Compliance is one of the biggest challenges facing foreign companies operating in China.
While there is a law/policy/regulation/suggested standard promulgated by Beijing for almost every aspect of doing business, for the typical Western owned company operating in China, the problem is two-fold:
- Interpretation and enforcement of the law varies greatly not only from province to province but even from district to district with in a single municipality.
- The level of interpretation and enforcement can change at any moment.
Beijing makes the policy. Local government decided how to implement it.
There is often a conflict between the agenda of the central government and the desires of the local governments. This conflict is found in almost all nations, but in China the conflict is played out on a massive level. Think of the balance of power between the local and central government as a pendulum. It is swinging in one direction or another at any given time. The same thing happens back home, but the difference in China is that the central government is all powerful and can change the direction and speed of the pendulum at the national or local level at any time as it sees fit. Furthermore, it doesn’t allow a “grandfather” clause if you find yourself on the wrong side of the policy swing.
At the risk of oversimplifying, here are two examples from the previous decade in China that demonstrate the variability in interpretation/enforcement and the massive pendulum swings that can occur.
The rule has been on the books for decades that work conducted beyond the standard workday hours must receive overtime pay. As the workers traveled to the factory from the country side and were in the city to make as much money as possible in a given period of time, they would actually ask the boss for more hours and were willing to wave the extra OT pay. This was against the spirit of the law as issued by the central government but at the local level, in the effort to boost exports and increase the local GDP, local authorities turned a blind eye to the factory bosses not paying OT. Over the years, entire industries build their internal cost structure around the assumption that they could get 50 to 60 hours out of an employee on the line without having to pay OT. I visited dozens of shoe factories in Fujian province at the time and not a single one of them paid OT.
Chinese manufacturing took a big hit in the 2008 global financial crisis when orders from the West slowed way down in 2009. The desire to avoid being at the mercy of the Western economies/consumers was the catalyst for a rapid departure from export driven economic growth. Around the year 2010 the central government decided it was time to build more of a domestic consumer-based economy rather than export-oriented economy and the way to do this would be to increase the spending power of the working class. The central government made OT a priority, put the pressure on the local authorities to enforce it, and almost overnight entire industries had their internal cost structure turned upside down. Many manufacturers were forced to close up shop.

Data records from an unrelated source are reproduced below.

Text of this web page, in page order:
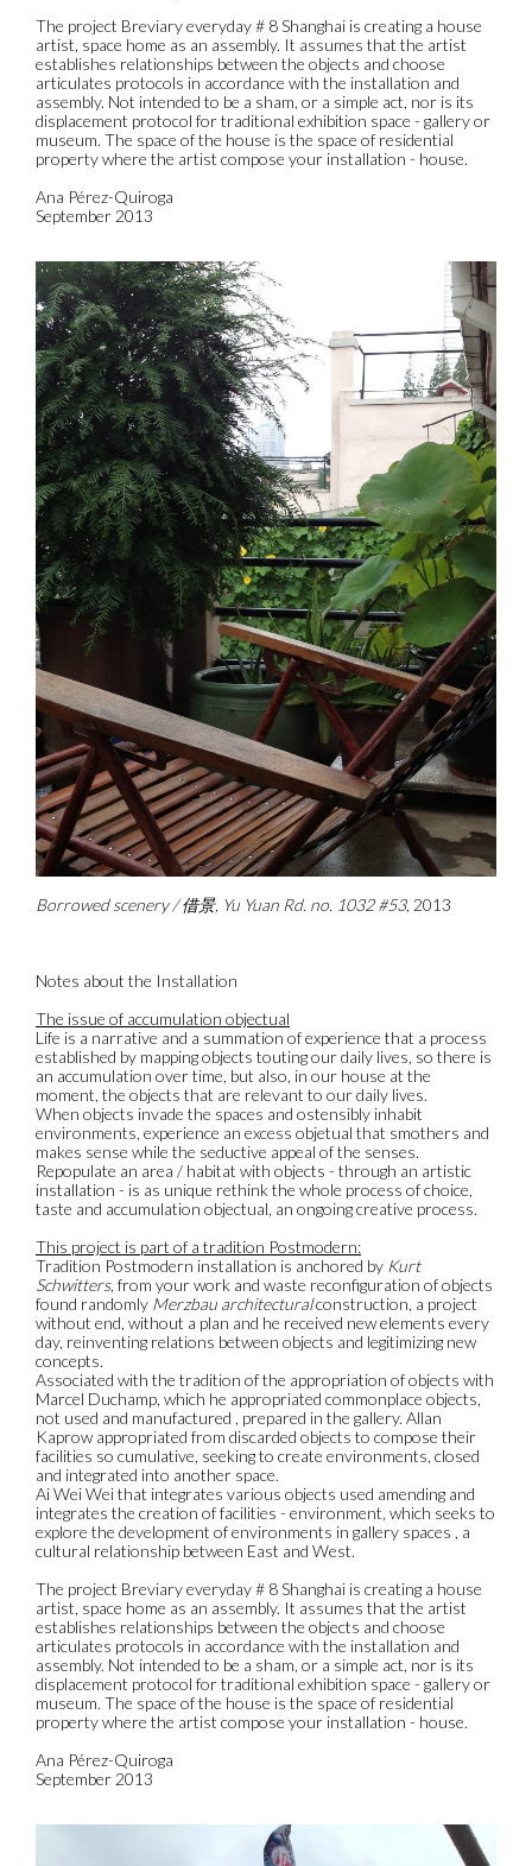
The project Breviary everyday # 8 Shanghai is creating a house
artist, space home as an assembly. It assumes that the artist
establishes relationships between the objects and choose
articulates protocols in accordance with the installation and
assembly. Not intended to be a sham, or a simple act, nor is its
displacement protocol for traditional exhibition space - gallery or
museum. The space of the house is the space of residential
property where the artist compose your installation - house.
Ana Pérez-Quiroga
September 2013
Borrowed scenery / 借景, Yu Yuan Rd. no. 1032 #53, 2013
Notes about the Installation
The issue of accumulation objectual
Life is a narrative and a summation of experience that a process
established by mapping objects touting our daily lives, so there is
an accumulation over time, but also, in our house at the
moment, the objects that are relevant to our daily lives.
When objects invade the spaces and ostensibly inhabit
environments, experience an excess objetual that smothers and
makes sense while the seductive appeal of the senses.
Repopulate an area / habitat with objects - through an artistic
installation - is as unique rethink the whole process of choice,
taste and accumulation objectual, an ongoing creative process.
This project is part of a tradition Postmodern:
Tradition Postmodern installation is anchored by Kurt
Schwitters, from your work and waste reconfiguration of objects
found randomly Merzbau architecturalconstruction, a project
without end, without a plan and he received new elements every
day, reinventing relations between objects and legitimizing new
concepts.
Associated with the tradition of the appropriation of objects with
Marcel Duchamp, which he appropriated commonplace objects,
not used and manufactured , prepared in the gallery. Allan
Kaprow appropriated from discarded objects to compose their
facilities so cumulative, seeking to create environments, closed
and integrated into another space.
Ai Wei Wei that integrates various objects used amending and
integrates the creation of facilities - environment, which seeks to
explore the development of environments in gallery spaces , a
cultural relationship between East and West.
The project Breviary everyday # 8 Shanghai is creating a house
artist, space home as an assembly. It assumes that the artist
establishes relationships between the objects and choose
articulates protocols in accordance with the installation and
assembly. Not intended to be a sham, or a simple act, nor is its
displacement protocol for traditional exhibition space - gallery or
museum. The space of the house is the space of residential
property where the artist compose your installation - house.
Ana Pérez-Quiroga
September 2013

The VAT rebate is essentially a tool the government can use to promote certain industries and disincentivize others. In the effort to help clean up certain product classifications which were perceived as “dirty” (from environmental perspective) (think zinc plated metal hardware where the plating process is very hard on the environment) had their VAT rebate reduced to 0 from 15-17% overnight without notice. The year was 2007 and the policy was called “circular 90.” (Read more about it here.)
How fast can the pendulum swing? In 2007, I was working on a project with a large N. American importer of metal hardware. Before circular 90 came into effect, they enjoyed very competitive pricing out of China as their wholly owned company in China received a 15% refund from the Chinese government as the goods were exported. There was no public notice given in advance of the 2007 sweeping VAT rebate changes. On the day circular 90 was announced by Beijing, the importer had over 1 million USD worth of hardware on order with their factories in China. Some of these orders were sitting at the port ready to ship, some had just shipped out and were waiting for the 15% refund. No refunds were given on any of the orders. Overnight, the government policy added 15% to the costs of doing business for this particular company.
2011 to Present
Fast forward to the present and the policy pendulum is swinging quickly in the following areas: Minimum Wage, Transfer Pricing, Internet Access, Workplace Safety, Environmental Protection and even the official Holiday Schedule. Let’s look at Minimum Wage and Transfer Pricing in particular.

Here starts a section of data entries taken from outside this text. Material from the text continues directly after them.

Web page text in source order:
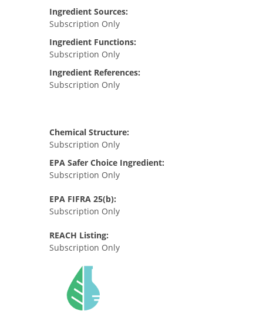
Ingredient Sources:
Subscription Only
Ingredient Functions:
Subscription Only
Ingredient References:
Subscription Only
Chemical Structure:
Subscription Only
EPA Safer Choice Ingredient:
Subscription Only
EPA FIFRA 25(b):
Subscription Only
REACH Listing:
Subscription Only
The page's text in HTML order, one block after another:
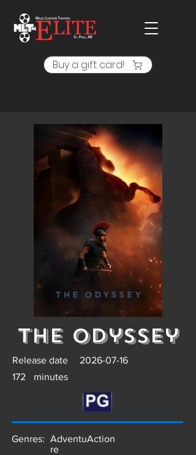
Buy a gift card!
The Odyssey
Release date
2026-07-16
172
minutes
Genres: Adventu
re
Action
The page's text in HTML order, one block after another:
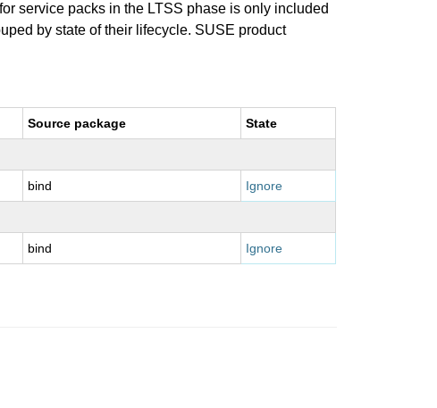
service packs in the LTSS phase is only included
by state of their lifecycle. SUSE product
Source package State
bind Ignore
bind Ignore
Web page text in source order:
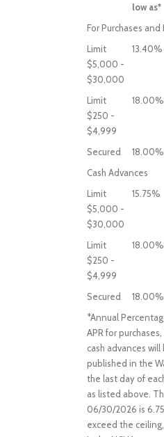
low as*
For Purchases
Limit
$5,000 -
$30,000
13.40%
Limit
$250 -
$4,999
18.00%
Secured 18.00%
Cash Advances
Limit
$5,000 -
$30,000
15.75%
Limit
$250 -
$4,999
18.00%
Secured 18.00%
*Annual
APR for
cash advances
published in the
the last day of
as listed above.
06/30/2026 is
exceed the
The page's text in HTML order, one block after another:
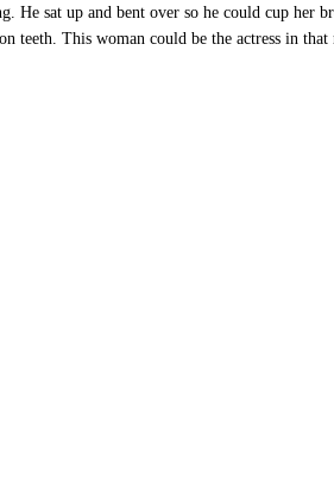
sat up and bent over so he could cup her
teeth. This woman could be the actress in that

How are changes to the enforcement of the Minimum Wage and Transfer Pricing impacting the bottom line of foreign owned companies in China?
Transfer Pricing refers to the price at which an item is sold between subsidiaries (or controlled entities) of a multinational enterprise. As the different jurisdictions have different tax rates, manipulation of the inter-company sales price could help reduce the overall tax burden for the parent company. Some countries have strict rules about transfer prices, others do not.

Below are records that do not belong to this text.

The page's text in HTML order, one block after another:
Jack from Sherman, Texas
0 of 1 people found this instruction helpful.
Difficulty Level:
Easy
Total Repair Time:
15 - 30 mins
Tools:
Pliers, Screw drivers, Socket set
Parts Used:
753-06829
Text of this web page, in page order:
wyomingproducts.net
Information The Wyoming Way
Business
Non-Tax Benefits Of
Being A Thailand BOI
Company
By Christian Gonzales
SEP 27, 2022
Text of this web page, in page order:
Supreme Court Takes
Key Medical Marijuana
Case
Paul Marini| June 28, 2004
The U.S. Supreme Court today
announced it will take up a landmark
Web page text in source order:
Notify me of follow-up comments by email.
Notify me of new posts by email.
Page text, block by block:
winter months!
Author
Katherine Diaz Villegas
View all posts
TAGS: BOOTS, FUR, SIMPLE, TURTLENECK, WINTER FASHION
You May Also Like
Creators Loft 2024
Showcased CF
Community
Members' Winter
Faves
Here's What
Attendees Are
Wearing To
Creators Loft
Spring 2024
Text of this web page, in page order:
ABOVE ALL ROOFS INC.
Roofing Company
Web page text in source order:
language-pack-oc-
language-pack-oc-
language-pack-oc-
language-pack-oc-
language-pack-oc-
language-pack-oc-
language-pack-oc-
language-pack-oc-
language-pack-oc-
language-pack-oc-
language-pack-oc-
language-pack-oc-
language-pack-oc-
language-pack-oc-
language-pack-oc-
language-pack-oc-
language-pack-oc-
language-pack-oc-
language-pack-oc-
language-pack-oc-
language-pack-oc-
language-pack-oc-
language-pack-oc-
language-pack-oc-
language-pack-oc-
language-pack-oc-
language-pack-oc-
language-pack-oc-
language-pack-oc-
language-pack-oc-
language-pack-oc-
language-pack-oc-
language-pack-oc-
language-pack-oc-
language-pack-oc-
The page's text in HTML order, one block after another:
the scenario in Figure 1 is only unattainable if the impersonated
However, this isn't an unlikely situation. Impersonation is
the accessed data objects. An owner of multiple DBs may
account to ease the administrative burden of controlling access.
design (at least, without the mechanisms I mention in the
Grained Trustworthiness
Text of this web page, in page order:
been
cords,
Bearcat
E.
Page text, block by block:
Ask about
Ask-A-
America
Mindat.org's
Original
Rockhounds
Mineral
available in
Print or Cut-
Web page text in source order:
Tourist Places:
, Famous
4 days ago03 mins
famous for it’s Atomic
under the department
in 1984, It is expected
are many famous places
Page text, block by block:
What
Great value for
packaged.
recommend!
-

Let’s look at the impact of the policy shift happening right now in regards to how the PRC government views transfer pricing.
Take the example of a HK based company that sources products/services from PRC. The key point to remember is that there are no profits taxes applied in Hong Kong to HK companies (even if foreign owned) that source products or services in the PRC and resell those items to clients outside of HK. This is called “offshore income” and is not taxed in HK. It is one of the many polices that make HK so business-friendly.
Until recently, in the interest of supporting export led economic growth, the PRC tax authorities didn’t look too hard at issues of transfer pricing between PRC and HK. As long as the PRC-based entity was charging a “reasonable” price and thus paying some profit’s tax in PRC, the PRC tax man didn’t ask about the price at which the HK company re-sold the products, nor did the PRC tax authority question if the price at which the PRC exporter sold the product from PRC to HK was on par with other Mainland exporters. The Beijing law may have said something different, but in actual practice, down in the heart of China’s manufacturing base of S. China, the unwritten understanding among exporters and the local tax authority was that the PRC entity needed to pay tax on a declared profit margin of at least 3 to 5% (depending on the industry) to stay in good favor with the tax officials. Most tax authorities would even give a new business a few years to get out of the red and into the black.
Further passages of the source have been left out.